*ABOUT THIS EXERCISE*:
Your answer must be the records below, given again exactly, with no pictures in it.

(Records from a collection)
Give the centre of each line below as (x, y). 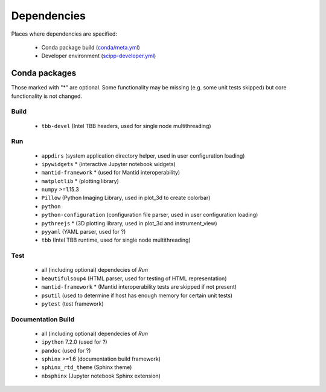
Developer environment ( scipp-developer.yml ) (99, 56)
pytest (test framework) (72, 304)
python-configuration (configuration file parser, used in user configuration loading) (150, 215)
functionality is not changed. (47, 96)
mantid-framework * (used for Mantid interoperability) (111, 173)
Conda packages (44, 73)
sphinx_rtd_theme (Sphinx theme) (87, 367)
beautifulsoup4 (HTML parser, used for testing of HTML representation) (134, 278)
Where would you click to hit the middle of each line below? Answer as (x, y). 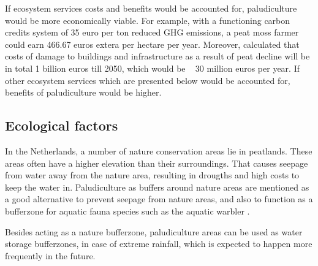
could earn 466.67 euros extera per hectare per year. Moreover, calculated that (152, 44)
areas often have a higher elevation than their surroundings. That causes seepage (157, 163)
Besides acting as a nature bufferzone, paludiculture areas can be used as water (154, 231)
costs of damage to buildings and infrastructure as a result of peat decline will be (157, 56)
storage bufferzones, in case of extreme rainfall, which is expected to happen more (159, 244)
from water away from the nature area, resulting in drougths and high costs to (152, 175)
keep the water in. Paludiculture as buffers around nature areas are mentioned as (157, 187)
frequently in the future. (50, 255)
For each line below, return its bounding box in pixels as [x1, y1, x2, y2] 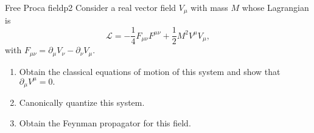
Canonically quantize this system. [19, 96, 145, 109]
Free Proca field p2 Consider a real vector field [5, 1, 176, 13]
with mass [190, 1, 228, 13]
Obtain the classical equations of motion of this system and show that [19, 65, 281, 77]
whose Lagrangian [242, 1, 309, 13]
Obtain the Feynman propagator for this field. [19, 116, 191, 129]
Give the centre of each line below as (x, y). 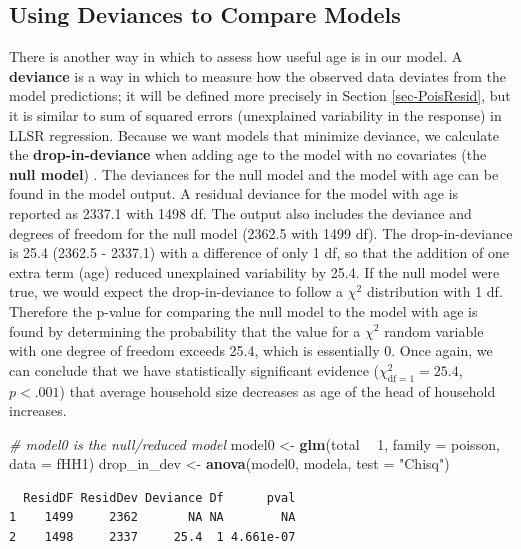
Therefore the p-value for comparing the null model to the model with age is (243, 310)
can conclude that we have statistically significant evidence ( (194, 369)
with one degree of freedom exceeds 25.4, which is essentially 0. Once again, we (251, 350)
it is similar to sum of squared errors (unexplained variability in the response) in (255, 114)
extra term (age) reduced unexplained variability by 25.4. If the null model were (254, 271)
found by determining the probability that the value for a (185, 330)
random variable (434, 330)
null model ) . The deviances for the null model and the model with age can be (254, 173)
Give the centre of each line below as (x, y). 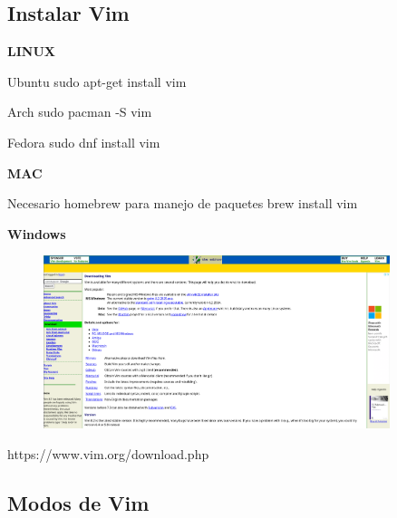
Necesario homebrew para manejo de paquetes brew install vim (183, 203)
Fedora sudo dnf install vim (84, 142)
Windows (37, 233)
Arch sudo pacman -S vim (80, 112)
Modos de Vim (78, 502)
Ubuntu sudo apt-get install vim (97, 81)
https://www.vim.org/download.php (108, 453)

*SOLUTION*:
Give the centre of each line below as (x, y). 
Developer environment ( scipp-developer.yml ) (99, 56)
pytest (test framework) (72, 304)
python-configuration (configuration file parser, used in user configuration loading) (150, 215)
functionality is not changed. (47, 96)
mantid-framework * (used for Mantid interoperability) (111, 173)
Conda packages (44, 73)
sphinx_rtd_theme (Sphinx theme) (87, 367)
beautifulsoup4 (HTML parser, used for testing of HTML representation) (134, 278)
Where would you click to hit the middle of each line below? Answer as (x, y). 
could earn 466.67 euros extera per hectare per year. Moreover, calculated that (152, 44)
areas often have a higher elevation than their surroundings. That causes seepage (157, 163)
Besides acting as a nature bufferzone, paludiculture areas can be used as water (154, 231)
costs of damage to buildings and infrastructure as a result of peat decline will be (157, 56)
storage bufferzones, in case of extreme rainfall, which is expected to happen more (159, 244)
from water away from the nature area, resulting in drougths and high costs to (152, 175)
keep the water in. Paludiculture as buffers around nature areas are mentioned as (157, 187)
frequently in the future. (50, 255)
For each line below, return its bounding box in pixels as [x1, y1, x2, y2] 
Canonically quantize this system. [19, 96, 145, 109]
Free Proca field p2 Consider a real vector field [5, 1, 176, 13]
with mass [190, 1, 228, 13]
Obtain the classical equations of motion of this system and show that [19, 65, 281, 77]
whose Lagrangian [242, 1, 309, 13]
Obtain the Feynman propagator for this field. [19, 116, 191, 129]
Give the centre of each line below as (x, y). 
Therefore the p-value for comparing the null model to the model with age is (243, 310)
can conclude that we have statistically significant evidence ( (194, 369)
with one degree of freedom exceeds 25.4, which is essentially 0. Once again, we (251, 350)
it is similar to sum of squared errors (unexplained variability in the response) in (255, 114)
extra term (age) reduced unexplained variability by 25.4. If the null model were (254, 271)
found by determining the probability that the value for a (185, 330)
random variable (434, 330)
null model ) . The deviances for the null model and the model with age can be (254, 173)
Give the centre of each line below as (x, y). 
Necesario homebrew para manejo de paquetes brew install vim (183, 203)
Fedora sudo dnf install vim (84, 142)
Windows (37, 233)
Arch sudo pacman -S vim (80, 112)
Modos de Vim (78, 502)
Ubuntu sudo apt-get install vim (97, 81)
https://www.vim.org/download.php (108, 453)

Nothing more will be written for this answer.